Apple iPhone 6s Plus review: Big, beautiful and still fabulous (but still no bargain deals)
Nearly a year after release, and the iPhone 6s Plus still doesn’t come cheap. The iPhone 7 is just around the corner, so realistically you should probably hold off to see if the new handset offers a significant upgrade – or what kind of impact it has on the iPhone 6s Plus’ pricetag.
Still, if you absolutely must have the iPhone 6s Plus today, then there are some decent deals out there. Mobiles.co.uk can sell you the 16GB model for £75 upfront, and then a 12 month contract worth £31.50 per month with o2, which is a reasonable deal including a generous 3GB data. Alternatively, if you don’t want to pay anything upfront you can get similar terms with Vodafone for £37 per month.

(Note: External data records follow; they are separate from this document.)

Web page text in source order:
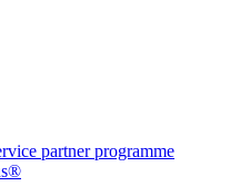
partner programme
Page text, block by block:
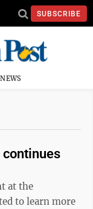
SUBSCRIBE
at the
to learn more
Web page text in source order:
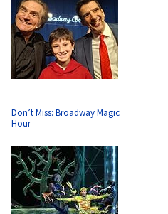
Don’t Miss: Broadway Magic
Hour
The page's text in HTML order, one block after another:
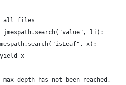
all files
jmespath.search("value", li):
x):
x
max_depth has not been reached,

Buying the phone SIM free isn’t much more appealing. Currys sell the 16GB handset at £599, which only £20 less than the Apple store, so not too much of a bargain. Seriously, if you can: give it a month.
The original review continues below.
When Steve Jobs first mocked the trend for giant smartphone screens, he couldn’t possibly have envisaged how popular they’d become. I’m all but certain he’d have spun it in his favour, though, simply by stating that Apple’s phones, though late to the party, “did it better”. Fast-forward to now, a year after the super-sized iPhone 6 pairing first hit the market, and Apple has released the Apple iPhone 6s Plus – it’s no bigger, but it is most definitely better.

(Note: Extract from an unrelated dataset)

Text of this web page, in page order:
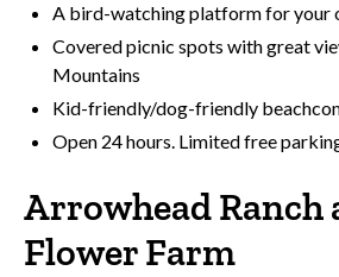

I’m going to leave a lengthy discussion over the size of the iPhone 6s Plus aside for this review. Physically, it’s much the same phone as last year. A fraction thicker and very slightly heavier, maybe, but in isolation you’d struggle to tell the 6 Plus and the 6s Plus apart.
To my mind, though, it’s a little too bulky for a 5.5in phone. Companies such as Samsung and even Huawei have produced handsets that squeeze bigger screens into ever smaller bodies – by comparison, the iPhone 6s Plus feels oversized and heavy. It badly needs to go on a diet.[gallery:1]

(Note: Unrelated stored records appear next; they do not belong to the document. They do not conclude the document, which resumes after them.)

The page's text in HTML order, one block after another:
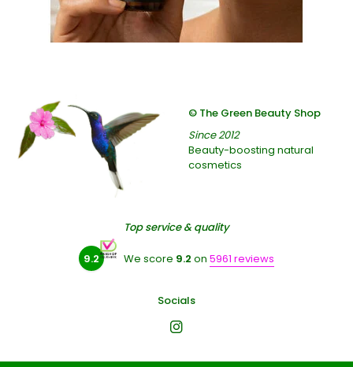
© The Green Beauty Shop
Since 2012
Beauty-boosting natural
cosmetics
Top service & quality
9.2 We score 9.2 on 5961 reviews
Socials

Apple could also do with getting rid of the unsightly camera bulge at the rear, which remains from last year. If you choose to snap a case on your iPhone, it’s not an issue – but that’s not to everyone’s tastes. Choose to go without, though, and the phone will rock slightly when you put it down on a flat surface.
Apple iPhone 6s Plus: Bigger screen and battery
Still, there are some tangible benefits that the iPhone 6s Plus carries over its smaller, more pocketable sibling. The first of those is its larger, 5.5in (1,080 x 1,920 resolution) display, which makes it far better for watching movies, playing games and browsing the web.
The extra screen real estate also helps out with the pop-up menus that appear when you employ the phone’s new 3D Touch system. You can read about how I think 3D Touch is going to change the way we use our smartphones in my Apple iPhone 6s review, but on the iPhone 6s I occasionally found that fingers and thumbs would obscure menus and options – here it’s much less of an issue.
Despite the extra layers of pressure-sensing technology, screen quality remains a match for the 6s and last year’s 6 Plus, offering a top brightness of 584cd/m2, a contrast ratio of 1,331:1 and sRGB coverage of 91.3%. It’s not quite the match of the Samsung Galaxy S6 Edge+’s fantastic Super AMOLED screen, but it’s still very, very good.
The iPhone 6s Plus also has a bigger battery than the standard iPhone 6s, which delivers tangibly longer life between charges. In real-world use, I regularly reached the end of a day with a fair amount in reserve – between 30% and 40% – and even on days where I used the phone more intensively, iOS 9’s new Low Power Mode was there to help out.
Low Power Mode disables certain background functions in an attempt to give you longer battery life. Switch it on and you’ll notice that certain animations are disabled, background email sync and downloads are turned off, as is the always-on Hey Siri command.
In the Alphr smartphone battery tests, the iPhone 6s Plus performed extremely well. When streaming audio over 4G, with background tasks set to a minimum and the screen off, the battery ran down at a rate of 2.3% per hour. Playing a 720p video with the screen set to a brightness of 120cd/m2 consumed capacity at a rate of 5.5% per hour.
These results are slightly worse than last year’s, but only by a smidgen, and the iPhone 6s Plus remains among the longest-lasting smartphones on the market. Unfortunately, if that still isn’t good enough for you, you’re stuck with it, at least from an official standpoint. Although Apple has released an official battery case for its 4.7in iPhone 6s it hasn’t done the same for the larger iPhone 6s Plus.